## Friday, October 16, 2020

### Multilogit Fit via LP

A recent question on OR Stack Exchange has to do with getting an $L_1$ regression fit to some data. (I'm changing notation from the original post very slightly to avoid mixing sub- and super-scripts.) The author starts with $K$ observations $y_1, \dots, y_K$ of the dependent variable and seeks to find $x_{i,k} \ge 0$ ($i=1,\dots,N$, $k=1,\dots,K$) so as to minimize the $L_1$ error $$\sum_{k=1}^K \left|y_k - \sum_{i=1}^N \frac{e^{x_{i,k}}}{\sum_{j=1}^K e^{x_{i,j}}}\right|.$$ The author was looking for a way to linearize the objective function.

The solution I proposed there begins with a change of variables: $$z_{i,k}=\frac{e^{x_{i,k}}}{\sum_{j=1}^K e^{x_{i,j}}}.$$ The $z$ variables are nonnegative and must obey the constraint $$\sum_{k=1}^{K}z_{i, k}=1\quad\forall i=1,\dots,N.$$ With this change of variables, the objective becomes $$\sum_{k=1}^K \left|y_k - \sum_{i=1}^N z_{i,k} \right|.$$ Add nonnegative variables $w_k$ ($k=1,\dots, K$) and the constraints $$-w_k \le y_k - \sum_{i=1}^N z_{i,k} \le w_k \quad \forall k=1,\dots,K,$$ and the objective simplifies to minimizing $\sum_{k=1}^K w_k$, leaving us with an easy linear program to solve.

That leaves us with the problem of getting from the LP solution $z$ back to the original variables $x$. It turns out the transformation from $x$ to $z$ is invariant with respect to the addition of constant offsets. More precisely, for any constants $\lambda_i$ ($i=1,\dots,N$), if we set $$\hat{x}_{i,k}=x_{i,k} + \lambda_i \quad \forall i,k$$ and perform the $x\rightarrow z$ transformation on $\hat{x}$, we get $$\hat{z}_{i,k}=\frac{e^{\lambda_{i}}e^{x_{i,k}}}{\sum_{j=1}^{K}e^{\lambda_{i}}e^{x_{i,j}}}=z_{i,k}\quad\forall i,k.$$ This allows us to convert from $z$ back to $x$ as follows. For each $i$, set $j_0=\textrm{argmin}_j z_{i,j}$ and note that $$\log\left(\frac{z_{i,k}}{z_{i,j_0}}\right) = x_{i,k} - x_{i, j_0}.$$ Given the invariance to constant offsets, we can set $x_{i, j_0} = 0$ and use the log equation to find $x_{i,k}$ for $k \neq j_0$.

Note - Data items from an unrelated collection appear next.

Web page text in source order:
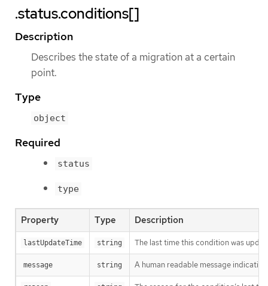
.status.conditions[]
Description
Describes the state of a migration at a certain
point.
Type
object
Required
status
type
Property Type Description
lastUpdateTime string The last time this condition was
message string A human readable message

Well, almost. I dealt one card off the bottom of the deck. There is nothing stopping the LP solution $z$ from containing zeros, which will automatically be the smallest elements since $z \ge 0$. That means the log equation involves dividing by zero, which has been known to cause black holes to erupt in awkward places. We can fix that with a slight fudge: in the LP model, change $z \ge 0$ to $z \ge \epsilon$ for some small positive $\epsilon$ and hope that the result is not far from optimal.

I tested this with an R notebook. In it, I generated values for $y$ uniformly over $[0, 1]$, fit $x$ using the approach described above, and also fit it using a genetic algorithm for comparison purposes. In my experiment (with dimensions $K=100$, $N=10$), the GA was able to match the LP solution if I gave it enough time. Interestingly, the GA solution was dense (all $x_{i,j} > 0$) while the LP solution was quite sparse (34 of 1,000 values of $x_{i,j}$ were nonzero). As shown in the notebook (which you can download here), the LP solution could be made dense by adding positive amounts $\lambda_i$ as described above, while maintaining the same objective value. I tried to make the GA solution sparse by subtracting $\lambda_i = \min_k x_{i,k}$ from the $i$-th row of $x$. It preserved nonnegativity of $x$ and maintained the same objective value, but reduce density only from 1 to 0.99.